## Correlation Game

The following code generates random dots in a square.

Partners take turns in filling 'X' and 'Y' in the second cell. 

Your job is to guess how well the data is correlated by Pearson's correlation coefficient.

In each iteration :
    1. Fill in 'X' and 'Y' in 'Code Cell 1'.
    2. Run 'Code Cell 1' and observe the plot.
    3. Each write down your guess for Pearson's correlation coefficient.
    4. Run 'Code Cell 2' to get the actual value and write this down.
    5. Now compare the difference between your guesses and actual score. The closest player gets a point.
    6. Repeat steps 1-5 to play best of five rounds.
    7. The partner with the most points wins.

Code Cell 0:

In [None]:
import matplotlib.pyplot as plt
import pandas as pd
import scipy as sp

import random as rn

from scipy.stats.stats import pearsonr
from scipy.stats.stats import spearmanr

# This line makes the plots display directly in the notebook, rather than in a separate window
%matplotlib inline

Code Cell 1:

In [None]:
# We create a two dimensional array of your chosen numbers. 
number_grid = pd.DataFrame()

# RANDOMISING THE COORDINATES:

# How many coordinates shall we generate...
# ... and what should the max and min values be?

number_of_coords = 5
min_val = 0
max_val = 100

# Here I have generated the values using comprehensions.
# I have used the rn.random function, which gives a (float) value between 0 and 1
# You could also use rn.randint, as we saw last week.

x_vals = [min_val + max_val*rn.random() for i in range(number_of_coords)]
y_vals = [min_val + max_val*rn.random() for i in range(number_of_coords)]

number_grid['X']= x_vals
number_grid['Y']= y_vals

number_grid.plot(x='X',y='Y',kind='scatter')

In [None]:
# STORING GUESSES:

number_of_players = 2 # This code would work for any number of players.

guesses_DF = pd.DataFrame()

player_guesses = [ 0.5 , 0.7] # Replace these with your own guesses.

guesses_DF['Player'] = range(1,number_of_players + 1)
guesses_DF['Guess'] = player_guesses

guesses_DF

Code Cell 2:

In [None]:
Y = number_grid['Y']
X = number_grid['X']

# The following function computes the best fitting regression line and basic statistics.
slope, intercept, r_value, p_value, std_err = sp.stats.linregress(X, Y) 
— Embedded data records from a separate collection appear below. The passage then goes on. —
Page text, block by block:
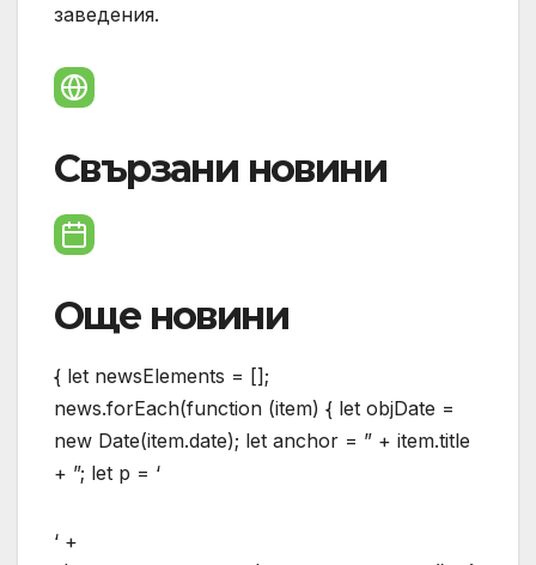
заведения.
Свързани новини
Още новини
{ let newsElements = [];
news.forEach(function (item) { let objDate =
new Date(item.date); let anchor = ” + item.title
+ ”; let p = ‘
‘ +

plt.plot(X,Y,'b.') # Plot the data.
plt.plot(X, X*slope + intercept, 'r') # Plot the regression line. 

plt.xlim([min(X)-5,max(X)+5]) 
plt.ylim([min(Y)-5,max(Y)+5]) 

# SWITCH TO SPEARMAN:

# We will need to store the correlation to check who has won:
corr_coeff = spearmanr(X,Y)[0]

print "Spearman correlation : ", corr_coeff


In [None]:
# CALCULATING THE DIFFERENCES

# Add a column reporting the differences between guess and solution.

guesses_DF['Difference'] = abs(guesses_DF['Guess'] - corr_coeff)

# You could even sort the dataframe from best guess to worst:

guesses_DF.sort(columns='Difference')


## Exercise 2.1

Adapt the code so that:

a) The coordinates are randomised.

b) Spearman's rank correlation coefficient is used instead of the Pearson coefficient.

## Exercise 2.2

Adapt the code so that:

a) You can type in your guesses to be stored by the program.

b) The differences between each player's guess and the solution are calculated and displayed.

___

HINT:

The function abs( ) returns the absolute value of a number.

i.e. It gives the size of a number without considering + or -.

e.g. abs(7) = 7, abs(-7) = 7

abs( ) can be useful for getting the positive difference between two numbers.

___